- No ban on assault weapons will be enacted.
- Of the Big 3 car companies, only Ford will be left standing.
- States that have decriminalized marijuana will try to find a way to tax it.
- The LHC will not destroy the world; idiots will be surprised.
- Fred Phelps will be smited with AIDS.
- Something cool will come about from the opening of White Spaces.
- The GI Joe movie will be amazing, grossing more than The Dark Knight and sweeping the Oscars.
- India and Pakistan will come close to war, but stop before killing everyone on earth.
- Hugo Chavez will be killed in a coup, done in by low oil prices.
- There will be more asinine rumors about Steve Jobs dying, but he’ll survive to see 2010.
- There will be no serious threats on Obama’s life.
- Kim Jong Il will die, or we’ll find out that he’s been dead for a while.
- Somali Pirates will finally push too far, and get their dumb asses sunk.
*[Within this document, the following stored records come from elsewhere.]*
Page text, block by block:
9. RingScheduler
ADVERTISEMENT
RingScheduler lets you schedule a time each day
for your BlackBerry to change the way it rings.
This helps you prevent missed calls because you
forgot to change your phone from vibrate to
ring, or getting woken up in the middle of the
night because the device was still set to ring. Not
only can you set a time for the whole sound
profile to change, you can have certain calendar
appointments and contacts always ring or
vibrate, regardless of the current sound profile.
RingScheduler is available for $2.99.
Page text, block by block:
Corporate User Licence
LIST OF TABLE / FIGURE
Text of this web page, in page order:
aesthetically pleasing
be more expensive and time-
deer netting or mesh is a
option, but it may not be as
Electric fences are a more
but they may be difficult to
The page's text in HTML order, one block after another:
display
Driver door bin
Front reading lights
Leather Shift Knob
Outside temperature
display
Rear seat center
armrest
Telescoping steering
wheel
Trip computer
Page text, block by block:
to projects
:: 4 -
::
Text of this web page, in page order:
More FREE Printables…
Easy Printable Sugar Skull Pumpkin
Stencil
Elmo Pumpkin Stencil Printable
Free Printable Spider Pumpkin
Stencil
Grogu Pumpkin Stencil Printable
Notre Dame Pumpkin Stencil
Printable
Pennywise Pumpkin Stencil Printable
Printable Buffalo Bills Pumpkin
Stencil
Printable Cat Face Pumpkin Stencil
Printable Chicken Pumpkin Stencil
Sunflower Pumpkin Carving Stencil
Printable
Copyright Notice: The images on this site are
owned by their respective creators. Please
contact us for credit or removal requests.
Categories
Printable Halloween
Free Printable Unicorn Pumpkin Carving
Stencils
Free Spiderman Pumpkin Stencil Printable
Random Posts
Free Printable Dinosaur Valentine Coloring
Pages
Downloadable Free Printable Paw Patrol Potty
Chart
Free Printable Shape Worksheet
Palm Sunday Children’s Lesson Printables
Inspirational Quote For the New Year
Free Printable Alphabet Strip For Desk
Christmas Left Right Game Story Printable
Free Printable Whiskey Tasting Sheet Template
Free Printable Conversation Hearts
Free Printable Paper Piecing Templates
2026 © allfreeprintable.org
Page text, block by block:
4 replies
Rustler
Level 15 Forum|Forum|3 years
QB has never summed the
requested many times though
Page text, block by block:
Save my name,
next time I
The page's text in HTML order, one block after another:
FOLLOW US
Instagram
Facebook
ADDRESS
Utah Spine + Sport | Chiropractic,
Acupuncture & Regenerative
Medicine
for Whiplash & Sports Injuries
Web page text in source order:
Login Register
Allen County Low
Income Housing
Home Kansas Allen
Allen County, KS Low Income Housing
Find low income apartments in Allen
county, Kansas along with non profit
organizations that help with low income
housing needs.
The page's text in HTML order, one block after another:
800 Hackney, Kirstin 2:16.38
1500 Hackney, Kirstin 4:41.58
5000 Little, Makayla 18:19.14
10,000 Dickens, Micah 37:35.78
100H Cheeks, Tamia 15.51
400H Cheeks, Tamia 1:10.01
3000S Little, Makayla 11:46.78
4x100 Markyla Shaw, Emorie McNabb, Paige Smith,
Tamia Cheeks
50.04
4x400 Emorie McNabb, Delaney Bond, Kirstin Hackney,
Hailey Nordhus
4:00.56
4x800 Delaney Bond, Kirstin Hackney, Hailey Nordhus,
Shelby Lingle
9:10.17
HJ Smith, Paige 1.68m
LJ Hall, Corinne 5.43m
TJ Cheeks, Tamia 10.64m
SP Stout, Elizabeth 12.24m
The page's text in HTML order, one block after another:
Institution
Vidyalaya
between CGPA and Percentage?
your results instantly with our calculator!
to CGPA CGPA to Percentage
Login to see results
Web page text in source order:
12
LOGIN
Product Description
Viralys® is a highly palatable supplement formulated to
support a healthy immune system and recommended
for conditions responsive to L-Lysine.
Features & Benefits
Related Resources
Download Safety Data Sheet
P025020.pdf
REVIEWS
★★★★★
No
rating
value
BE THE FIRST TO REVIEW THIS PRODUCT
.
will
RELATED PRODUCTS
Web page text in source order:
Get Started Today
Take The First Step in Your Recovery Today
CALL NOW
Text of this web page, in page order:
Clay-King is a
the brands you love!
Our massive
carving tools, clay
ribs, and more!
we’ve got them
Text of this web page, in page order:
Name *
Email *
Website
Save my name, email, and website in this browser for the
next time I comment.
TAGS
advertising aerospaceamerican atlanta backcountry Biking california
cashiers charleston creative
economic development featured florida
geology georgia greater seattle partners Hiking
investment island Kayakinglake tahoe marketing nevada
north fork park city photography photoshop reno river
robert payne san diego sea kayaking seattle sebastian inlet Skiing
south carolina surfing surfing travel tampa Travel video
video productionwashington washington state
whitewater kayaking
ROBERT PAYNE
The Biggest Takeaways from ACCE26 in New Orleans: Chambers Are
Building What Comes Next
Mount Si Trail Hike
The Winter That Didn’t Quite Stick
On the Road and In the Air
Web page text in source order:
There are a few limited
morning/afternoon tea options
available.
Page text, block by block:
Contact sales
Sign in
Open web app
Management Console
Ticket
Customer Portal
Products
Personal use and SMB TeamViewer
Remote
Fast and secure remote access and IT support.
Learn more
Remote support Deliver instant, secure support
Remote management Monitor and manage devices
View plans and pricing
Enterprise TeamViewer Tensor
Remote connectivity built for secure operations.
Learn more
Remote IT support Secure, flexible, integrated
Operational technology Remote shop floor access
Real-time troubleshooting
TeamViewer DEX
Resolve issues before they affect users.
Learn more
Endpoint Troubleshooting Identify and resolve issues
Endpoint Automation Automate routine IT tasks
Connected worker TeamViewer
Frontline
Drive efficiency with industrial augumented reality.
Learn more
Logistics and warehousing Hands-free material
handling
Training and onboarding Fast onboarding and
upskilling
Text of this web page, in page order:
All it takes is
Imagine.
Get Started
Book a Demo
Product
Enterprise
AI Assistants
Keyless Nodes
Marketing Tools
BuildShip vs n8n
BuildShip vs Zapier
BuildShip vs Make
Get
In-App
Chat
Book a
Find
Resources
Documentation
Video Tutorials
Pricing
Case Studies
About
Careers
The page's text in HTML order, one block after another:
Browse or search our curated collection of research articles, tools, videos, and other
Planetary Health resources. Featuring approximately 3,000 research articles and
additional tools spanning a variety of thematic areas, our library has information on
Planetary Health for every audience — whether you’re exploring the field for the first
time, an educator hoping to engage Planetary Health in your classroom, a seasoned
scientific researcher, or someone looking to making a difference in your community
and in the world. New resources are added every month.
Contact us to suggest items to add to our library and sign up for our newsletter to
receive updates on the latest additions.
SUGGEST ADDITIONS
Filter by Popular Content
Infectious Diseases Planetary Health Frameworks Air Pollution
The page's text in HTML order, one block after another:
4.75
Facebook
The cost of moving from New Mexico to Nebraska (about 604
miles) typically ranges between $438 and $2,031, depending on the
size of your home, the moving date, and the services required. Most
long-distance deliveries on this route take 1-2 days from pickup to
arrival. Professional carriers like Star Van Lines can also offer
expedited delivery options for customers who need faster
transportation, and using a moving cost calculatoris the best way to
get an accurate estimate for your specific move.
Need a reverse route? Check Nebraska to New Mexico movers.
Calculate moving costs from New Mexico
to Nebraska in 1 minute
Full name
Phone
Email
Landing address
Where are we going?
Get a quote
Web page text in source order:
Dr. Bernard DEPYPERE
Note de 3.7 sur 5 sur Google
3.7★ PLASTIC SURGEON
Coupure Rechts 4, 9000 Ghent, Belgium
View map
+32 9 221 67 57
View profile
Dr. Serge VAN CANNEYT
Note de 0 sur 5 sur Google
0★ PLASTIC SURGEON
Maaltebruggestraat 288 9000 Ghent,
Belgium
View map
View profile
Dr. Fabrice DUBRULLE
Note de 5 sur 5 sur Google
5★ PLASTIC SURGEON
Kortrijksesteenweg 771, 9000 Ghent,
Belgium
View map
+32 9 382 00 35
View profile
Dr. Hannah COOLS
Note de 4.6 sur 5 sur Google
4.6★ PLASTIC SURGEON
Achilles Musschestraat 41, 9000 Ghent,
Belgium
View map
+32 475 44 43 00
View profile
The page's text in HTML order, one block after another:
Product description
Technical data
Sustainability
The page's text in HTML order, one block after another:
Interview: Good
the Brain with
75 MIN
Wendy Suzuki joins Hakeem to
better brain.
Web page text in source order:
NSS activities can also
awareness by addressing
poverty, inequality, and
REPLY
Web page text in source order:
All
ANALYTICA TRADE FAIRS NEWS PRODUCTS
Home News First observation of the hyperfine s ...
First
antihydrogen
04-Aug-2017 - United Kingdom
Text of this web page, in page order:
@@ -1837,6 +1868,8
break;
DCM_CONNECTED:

While most news sources will report that it was a US carrier group, 75 years from now documents will be declassified that show they were actually all killed by one ninja.
And here are some sports-related predictions:
- BCS Championship: Flordida (it won't be close)
- Superbowl: Colts
- World Baseball Classic: Dominican Republic
- NCAA Basketball: Oklahoma
- NHL: Devils
- NBA: Meh
- MLB All-Star Game: NL
- NL East: Phillies
- NL WC: Cincinnati
- World Series: Fightins
- Golf: Tiger Woods will win 3 majors
- Omar Minaya will be fired.
- Brett Favre will take up too much time on ESPN, and won’t retire.